Task to complete: All entries below are to be returned exactly, with pictures left out.
[Extracted records Boundary: Start]
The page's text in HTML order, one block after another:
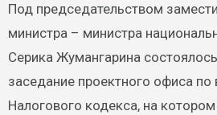
Под председательством заместителя Премьер-
министра – министра
Серика Жумангарина
заседание проектного офиса
Налогового кодекса, на
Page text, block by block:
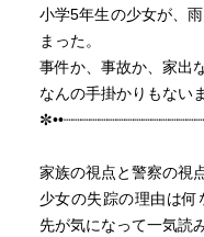
小学5年生の少女が、
まった。
事件か、事故か、家出
なんの手掛かりもない
家族の視点と警察の視
少女の失踪の理由は何
先が気になって一気読み
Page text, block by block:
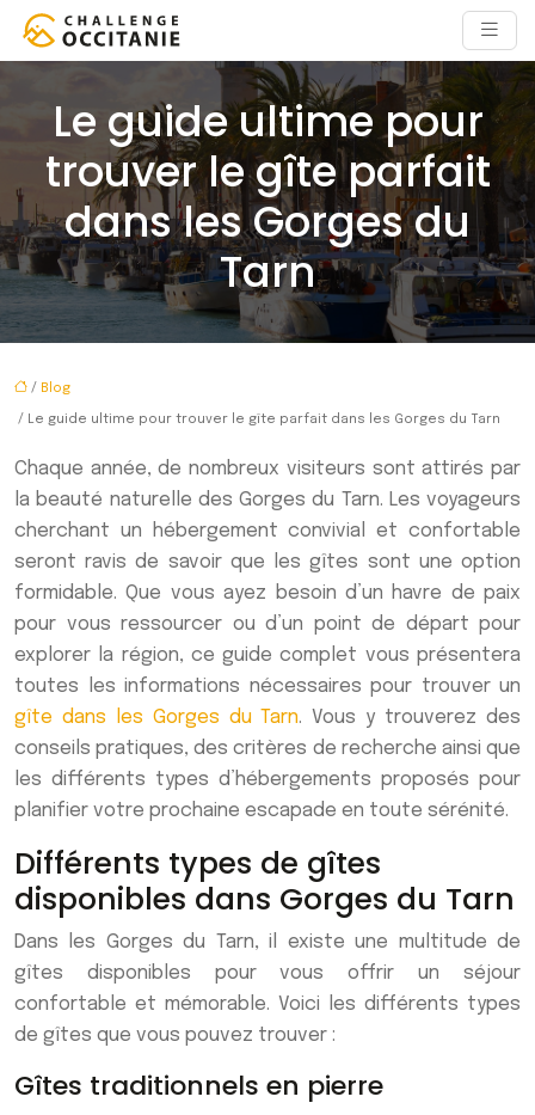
[Extracted records Boundary: End]
Task solution:
The page's text in HTML order, one block after another:
Под председательством заместителя Премьер-
министра – министра
Серика Жумангарина
заседание проектного офиса
Налогового кодекса, на
Page text, block by block:
小学5年生の少女が、
まった。
事件か、事故か、家出
なんの手掛かりもない
家族の視点と警察の視
少女の失踪の理由は何
先が気になって一気読み
Page text, block by block:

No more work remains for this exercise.